#### Task goal:
"std::vector (5, 24, 42, 36)" appears in one line of the records below. Output that line and each one after it, exactly, through the last line.
START Records provided
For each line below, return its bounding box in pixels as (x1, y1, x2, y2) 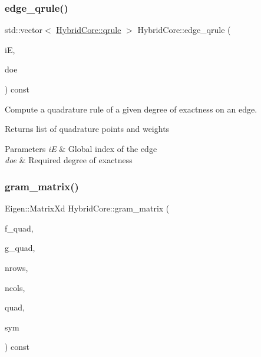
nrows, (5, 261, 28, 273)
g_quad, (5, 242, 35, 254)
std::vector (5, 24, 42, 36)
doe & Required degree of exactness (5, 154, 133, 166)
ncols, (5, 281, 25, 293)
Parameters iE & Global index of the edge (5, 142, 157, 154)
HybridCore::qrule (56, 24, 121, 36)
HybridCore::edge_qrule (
END Records provided
#### Response area:
std::vector (5, 24, 42, 36)
doe & Required degree of exactness (5, 154, 133, 166)
ncols, (5, 281, 25, 293)
Parameters iE & Global index of the edge (5, 142, 157, 154)
HybridCore::qrule (56, 24, 121, 36)
HybridCore::edge_qrule (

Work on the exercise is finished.